### Work to be completed
Make an exact copy, without pictures, of the lines below from the one containing "Text of this" to the last line, both ends included.

### Records supplied
######

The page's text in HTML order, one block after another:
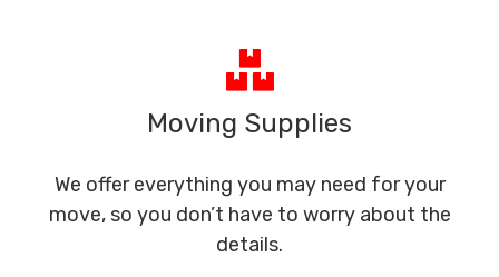
Moving Supplies
We offer everything you may need for your
move, so you don’t have to worry about the
details.
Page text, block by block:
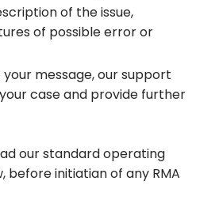
of the issue,
of possible error or
message, our support
case and provide further
our standard operating
before initiatian of any RMA
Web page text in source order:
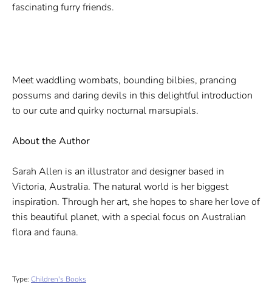
fascinating furry friends.
Meet waddling wombats, bounding bilbies, prancing
possums and daring devils in this delightful introduction
to our cute and quirky nocturnal marsupials.
About the Author
Sarah Allen is an illustrator and designer based in
Victoria, Australia. The natural world is her biggest
inspiration. Through her art, she hopes to share her love of
this beautiful planet, with a special focus on Australian
flora and fauna.
Type: Children's Books
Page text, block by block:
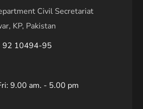
Civil Secretariat
KP, Pakistan
92 10494-95
9.00 am. - 5.00 pm
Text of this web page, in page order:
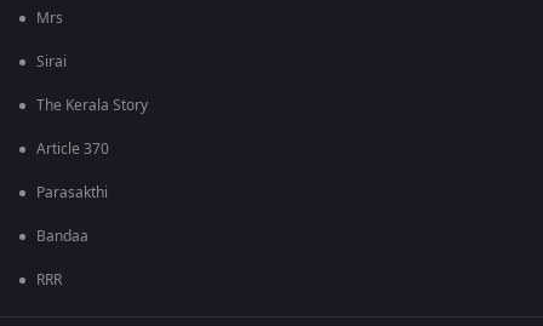
Mrs
Sirai
The Kerala Story
Article 370
Parasakthi
Bandaa
RRR
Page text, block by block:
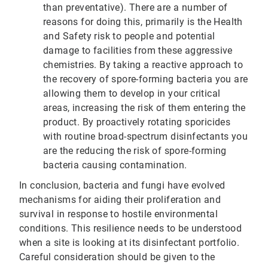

######

### Solution for this task
Text of this web page, in page order:
Mrs
Sirai
The Kerala Story
Article 370
Parasakthi
Bandaa
RRR
Page text, block by block:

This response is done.